Using the data below, copy out all lines with the word "Finding".

◆ **Study material**
━━━
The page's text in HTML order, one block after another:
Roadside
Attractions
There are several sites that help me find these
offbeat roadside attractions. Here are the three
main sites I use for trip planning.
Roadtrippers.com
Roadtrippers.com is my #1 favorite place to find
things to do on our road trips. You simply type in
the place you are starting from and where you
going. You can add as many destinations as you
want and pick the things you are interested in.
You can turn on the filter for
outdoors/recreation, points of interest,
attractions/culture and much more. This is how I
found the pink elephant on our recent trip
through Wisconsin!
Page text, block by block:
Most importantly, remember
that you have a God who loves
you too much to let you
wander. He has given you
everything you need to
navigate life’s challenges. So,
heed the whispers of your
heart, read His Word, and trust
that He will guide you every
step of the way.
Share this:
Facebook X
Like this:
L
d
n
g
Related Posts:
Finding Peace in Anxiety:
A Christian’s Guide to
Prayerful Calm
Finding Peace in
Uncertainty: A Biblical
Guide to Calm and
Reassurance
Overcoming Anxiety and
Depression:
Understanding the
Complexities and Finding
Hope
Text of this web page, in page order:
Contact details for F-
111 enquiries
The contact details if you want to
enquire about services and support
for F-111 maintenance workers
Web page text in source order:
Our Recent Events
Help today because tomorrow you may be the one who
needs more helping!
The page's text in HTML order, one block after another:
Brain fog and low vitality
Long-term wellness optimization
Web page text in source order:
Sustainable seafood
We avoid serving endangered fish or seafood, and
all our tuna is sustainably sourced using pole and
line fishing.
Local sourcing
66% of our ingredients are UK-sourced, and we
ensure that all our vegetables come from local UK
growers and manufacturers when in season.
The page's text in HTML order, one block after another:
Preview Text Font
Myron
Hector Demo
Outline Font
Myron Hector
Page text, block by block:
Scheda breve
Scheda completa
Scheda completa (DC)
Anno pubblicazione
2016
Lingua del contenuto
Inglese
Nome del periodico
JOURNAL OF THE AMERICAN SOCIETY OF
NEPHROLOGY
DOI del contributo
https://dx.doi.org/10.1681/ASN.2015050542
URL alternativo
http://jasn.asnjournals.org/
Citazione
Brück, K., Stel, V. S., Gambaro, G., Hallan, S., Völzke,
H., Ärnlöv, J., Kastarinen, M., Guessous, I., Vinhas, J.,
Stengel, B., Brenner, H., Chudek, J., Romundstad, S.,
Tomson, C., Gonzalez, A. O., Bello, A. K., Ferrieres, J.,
━━━
◆ **Solution to this exercise**
Finding Peace in Anxiety:
Finding Peace in
Complexities and Finding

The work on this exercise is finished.